The expected output is the full data, repeated exactly, without pictures.

**RECORD SET**
[Start of Attachment]
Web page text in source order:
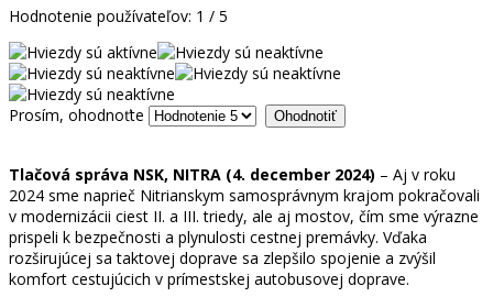
Hodnotenie používateľov: 1 / 5
Prosím, ohodnoťte
Tlačová správa NSK, NITRA (4. december 2024) – Aj v roku
2024 sme naprieč Nitrianskym samosprávnym krajom pokračovali
v modernizácii ciest II. a III. triedy, ale aj mostov, čím sme výrazne
prispeli k bezpečnosti a plynulosti cestnej premávky. Vďaka
rozširujúcej sa taktovej doprave sa zlepšilo spojenie a zvýšil
komfort cestujúcich v prímestskej autobusovej doprave.
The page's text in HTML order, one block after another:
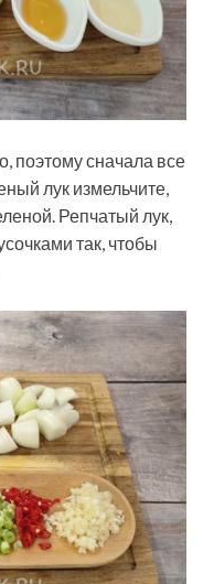
поэтому сначала все
лук измельчите,
Репчатый лук,
так, чтобы
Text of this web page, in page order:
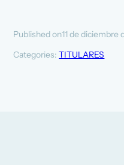
Published on11 de diciembre
Categories:TITULARES
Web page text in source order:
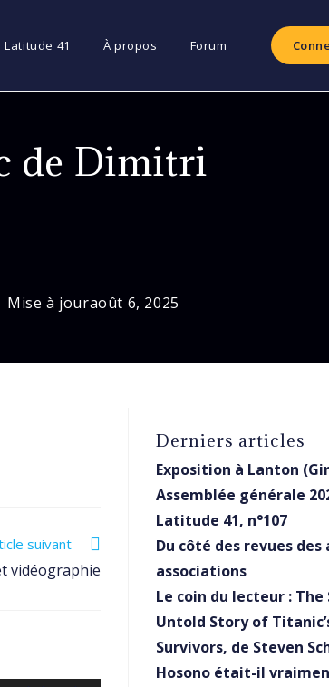
Latitude 41 À propos Forum
de Dimitri
Mise à jouraoût 6, 2025
suivant
vidéographie
Derniers articles
Exposition à Lanton
Assemblée générale
Latitude 41, n°107
Du côté des revues des
associations
Le coin du lecteur : The
Untold Story of
Survivors, de Steven
Hosono était-il
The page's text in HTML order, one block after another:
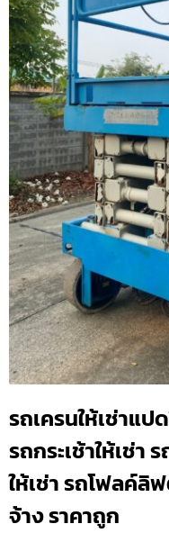
รถเครนให้เช่าแป
รถกระเช้าให้เช่า
ให้เช่า รถโฟลค์ลิ
จ้าง ราคาถูก
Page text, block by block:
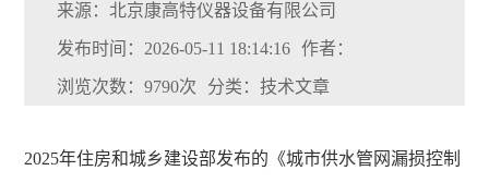
来源：北京康高特仪器设备有限公司
发布时间：2026-05-11 18:14:16 作者：
浏览次数：9790次 分类：技术文章
2025年住房和城乡建设部发布的《城市供水管网漏损控制
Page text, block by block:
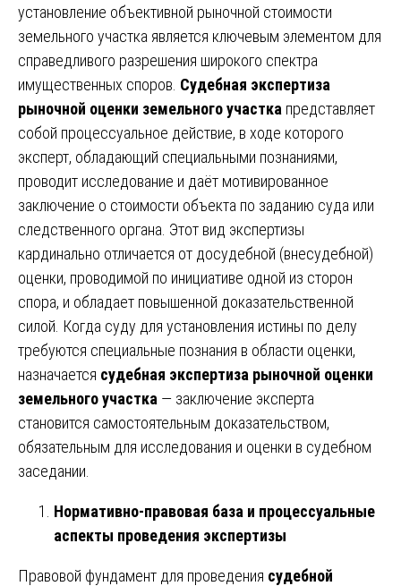
установление объективной рыночной стоимости
земельного участка является ключевым элементом для
справедливого разрешения широкого спектра
имущественных споров. Судебная экспертиза
рыночной оценки земельного участка представляет
собой процессуальное действие, в ходе которого
эксперт, обладающий специальными познаниями,
проводит исследование и даёт мотивированное
заключение о стоимости объекта по заданию суда или
следственного органа. Этот вид экспертизы
кардинально отличается от досудебной (внесудебной)
оценки, проводимой по инициативе одной из сторон
спора, и обладает повышенной доказательственной
силой. Когда суду для установления истины по делу
требуются специальные познания в области оценки,
назначается судебная экспертиза рыночной оценки
земельного участка — заключение эксперта
становится самостоятельным доказательством,
обязательным для исследования и оценки в судебном
заседании.
Нормативно-правовая база и процессуальные
аспекты проведения экспертизы
Правовой фундамент для проведения судебной
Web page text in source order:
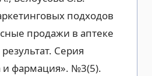
подходов
продажи в аптеке
Серия
фармация». №3(5).
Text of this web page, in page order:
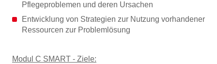
Pflegeproblemen und deren Ursachen
Entwicklung von Strategien zur Nutzung vorhandener
Ressourcen zur Problemlösung
Modul C SMART - Ziele:
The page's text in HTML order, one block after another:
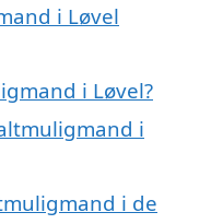
i Løvel
i Løvel?
i
i de
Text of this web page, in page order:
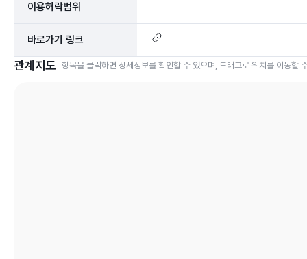
이용허락범위
바로가기 링크
관계지도 항목을 클릭하면 상세정보를 확인할 수 있으며, 드래그로 위치를 이동할
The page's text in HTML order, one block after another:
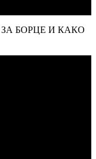
БОРЦЕ И КАКО
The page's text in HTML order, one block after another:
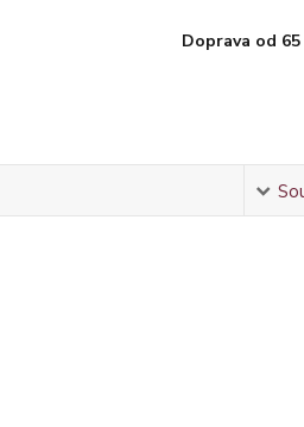
Doprava od 65
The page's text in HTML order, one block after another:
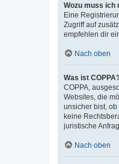
Wozu muss ich
Eine
Zugriff auf
empfehlen dir
Nach oben
Was ist
COPPA,
Websites, die
unsicher bist,
keine
juristische
Nach oben
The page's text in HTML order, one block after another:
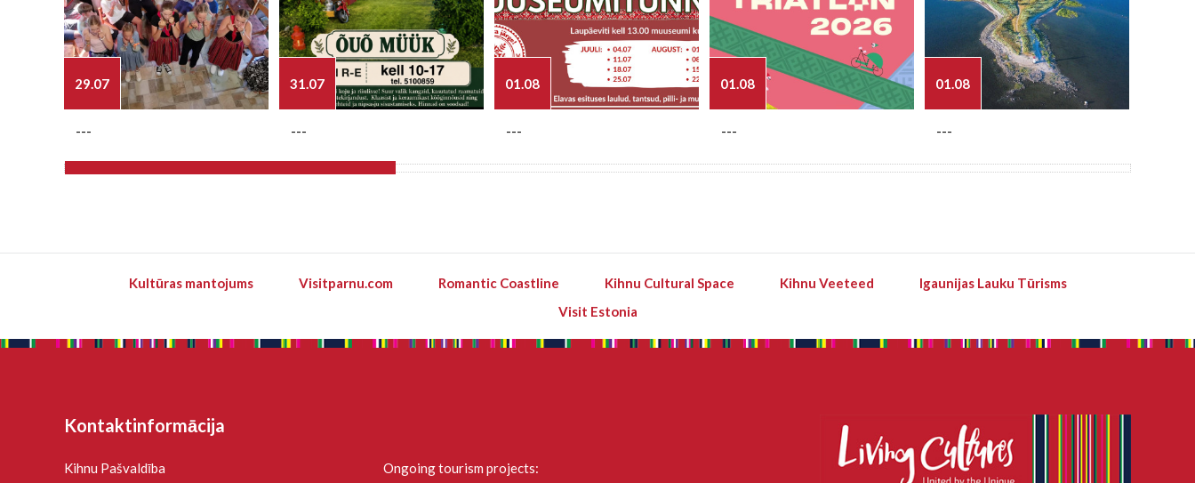
29.07
---
31.07
---
01.08
---
01.08
---
01.08
---
Kultūras mantojums Visitparnu.com Romantic Coastline Kihnu Cultural Space Kihnu Veeteed
Igaunijas Lauku Tūrisms
Visit Estonia
Kontaktinformācija
Kihnu Pašvaldība
Ongoing tourism projects:
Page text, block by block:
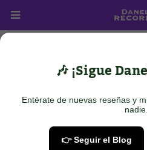
USAP - The Key
August 25, 2025
🎶 ¡Sigue
Entérate de nuevas reseñas y
nadie.
👉 Seguir el Blog
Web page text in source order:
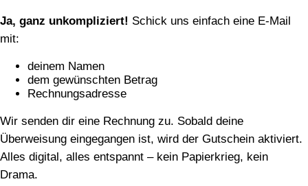
Ja, ganz unkompliziert! Schick uns einfach eine E‑Mail
mit:
deinem Namen
dem gewünschten Betrag
Rechnungsadresse
Wir senden dir eine Rechnung zu. Sobald deine
Überweisung eingegangen ist, wird der Gutschein aktiviert.
Alles digital, alles entspannt – kein Papierkrieg, kein
Drama.
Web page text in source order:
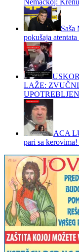
Saša
pokušaja
LAŽE: ZVUČNI
ACA
pari sa
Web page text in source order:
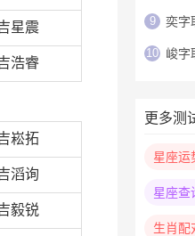
星震
浩睿
崧拓
滔询
毅锐
9 奕字
10 峻字
更多测
星座运
星座查
生肖配
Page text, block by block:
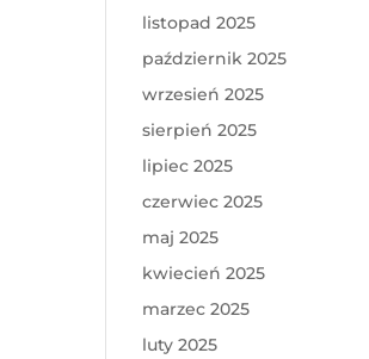
listopad 2025
październik 2025
wrzesień 2025
sierpień 2025
lipiec 2025
czerwiec 2025
maj 2025
kwiecień 2025
marzec 2025
luty 2025
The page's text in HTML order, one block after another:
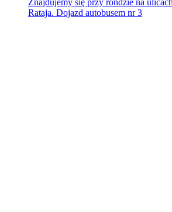
Znajdujemy się przy rondzie na
Rataja. Dojazd autobusem nr 3
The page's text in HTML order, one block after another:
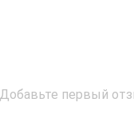
Добавьте первый
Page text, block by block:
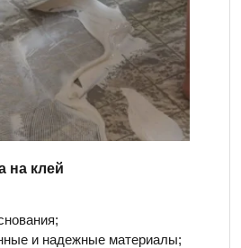
на клей
и надежные материалы;
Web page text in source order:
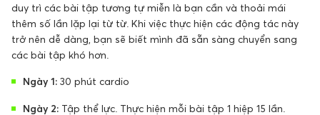
duy trì các bài tập tương tự miễn là bạn cần và thoải mái
thêm số lần lặp lại từ từ. Khi việc thực hiện các động tác này
trở nên dễ dàng, bạn sẽ biết mình đã sẵn sàng chuyển sang
các bài tập khó hơn.
Ngày 1: 30 phút cardio
Ngày 2: Tập thể lực. Thực hiện mỗi bài tập 1 hiệp 15 lần.
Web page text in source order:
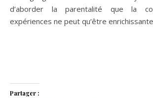
d’aborder la parentalité que la
expériences ne peut qu’être
Partager :
[End of Attachment]
**ANSWER TO THIS PROBLEM**
Web page text in source order:
Hodnotenie používateľov: 1 / 5
Prosím, ohodnoťte
Tlačová správa NSK, NITRA (4. december 2024) – Aj v roku
2024 sme naprieč Nitrianskym samosprávnym krajom pokračovali
v modernizácii ciest II. a III. triedy, ale aj mostov, čím sme výrazne
prispeli k bezpečnosti a plynulosti cestnej premávky. Vďaka
rozširujúcej sa taktovej doprave sa zlepšilo spojenie a zvýšil
komfort cestujúcich v prímestskej autobusovej doprave.
The page's text in HTML order, one block after another:
поэтому сначала все
лук измельчите,
Репчатый лук,
так, чтобы
Text of this web page, in page order:
Published on11 de diciembre
Categories:TITULARES
Web page text in source order:
Latitude 41 À propos Forum
de Dimitri
Mise à jouraoût 6, 2025
suivant
vidéographie
Derniers articles
Exposition à Lanton
Assemblée générale
Latitude 41, n°107
Du côté des revues des
associations
Le coin du lecteur : The
Untold Story of
Survivors, de Steven
Hosono était-il
The page's text in HTML order, one block after another:
รถเครนให้เช่าแป
รถกระเช้าให้เช่า
ให้เช่า รถโฟลค์ลิ
จ้าง ราคาถูก
Page text, block by block:
来源：北京康高特仪器设备有限公司
发布时间：2026-05-11 18:14:16 作者：
浏览次数：9790次 分类：技术文章
2025年住房和城乡建设部发布的《城市供水管网漏损控制
Page text, block by block:
установление объективной рыночной стоимости
земельного участка является ключевым элементом для
справедливого разрешения широкого спектра
имущественных споров. Судебная экспертиза
рыночной оценки земельного участка представляет
собой процессуальное действие, в ходе которого
эксперт, обладающий специальными познаниями,
проводит исследование и даёт мотивированное
заключение о стоимости объекта по заданию суда или
следственного органа. Этот вид экспертизы
кардинально отличается от досудебной (внесудебной)
оценки, проводимой по инициативе одной из сторон
спора, и обладает повышенной доказательственной
силой. Когда суду для установления истины по делу
требуются специальные познания в области оценки,
назначается судебная экспертиза рыночной оценки
земельного участка — заключение эксперта
становится самостоятельным доказательством,
обязательным для исследования и оценки в судебном
заседании.
Нормативно-правовая база и процессуальные
аспекты проведения экспертизы
Правовой фундамент для проведения судебной
Web page text in source order:
подходов
продажи в аптеке
Серия
фармация». №3(5).
Text of this web page, in page order:
Pflegeproblemen und deren Ursachen
Entwicklung von Strategien zur Nutzung vorhandener
Ressourcen zur Problemlösung
Modul C SMART - Ziele:
The page's text in HTML order, one block after another:
i Løvel
i Løvel?
i
i de
Text of this web page, in page order:
이용허락범위
바로가기 링크
관계지도 항목을 클릭하면 상세정보를 확인할 수 있으며, 드래그로 위치를 이동할
The page's text in HTML order, one block after another:
БОРЦЕ И КАКО
The page's text in HTML order, one block after another:
Doprava od 65
The page's text in HTML order, one block after another:
Wozu muss ich
Eine
Zugriff auf
empfehlen dir
Nach oben
Was ist
COPPA,
Websites, die
unsicher bist,
keine
juristische
Nach oben
The page's text in HTML order, one block after another:
29.07
---
31.07
---
01.08
---
01.08
---
01.08
---
Kultūras mantojums Visitparnu.com Romantic Coastline Kihnu Cultural Space Kihnu Veeteed
Igaunijas Lauku Tūrisms
Visit Estonia
Kontaktinformācija
Kihnu Pašvaldība
Ongoing tourism projects:
Page text, block by block:
USAP - The Key
August 25, 2025
🎶 ¡Sigue
Entérate de nuevas reseñas y
nadie.
👉 Seguir el Blog
Web page text in source order:
Ja, ganz unkompliziert! Schick uns einfach eine E‑Mail
mit:
deinem Namen
dem gewünschten Betrag
Rechnungsadresse
Wir senden dir eine Rechnung zu. Sobald deine
Überweisung eingegangen ist, wird der Gutschein aktiviert.
Alles digital, alles entspannt – kein Papierkrieg, kein
Drama.
Web page text in source order:
Saša
pokušaja
LAŽE: ZVUČNI
ACA
pari sa
Web page text in source order:
星震
浩睿
崧拓
滔询
毅锐
9 奕字
10 峻字
更多测
星座运
星座查
生肖配
Page text, block by block:
listopad 2025
październik 2025
wrzesień 2025
sierpień 2025
lipiec 2025
czerwiec 2025
maj 2025
kwiecień 2025
marzec 2025
luty 2025
The page's text in HTML order, one block after another:
Znajdujemy się przy rondzie na
Rataja. Dojazd autobusem nr 3
The page's text in HTML order, one block after another:
Добавьте первый
Page text, block by block:
на клей
и надежные материалы;
Web page text in source order:
duy trì các bài tập tương tự miễn là bạn cần và thoải mái
thêm số lần lặp lại từ từ. Khi việc thực hiện các động tác này
trở nên dễ dàng, bạn sẽ biết mình đã sẵn sàng chuyển sang
các bài tập khó hơn.
Ngày 1: 30 phút cardio
Ngày 2: Tập thể lực. Thực hiện mỗi bài tập 1 hiệp 15 lần.
Web page text in source order:
d’aborder la parentalité que la
expériences ne peut qu’être
Partager :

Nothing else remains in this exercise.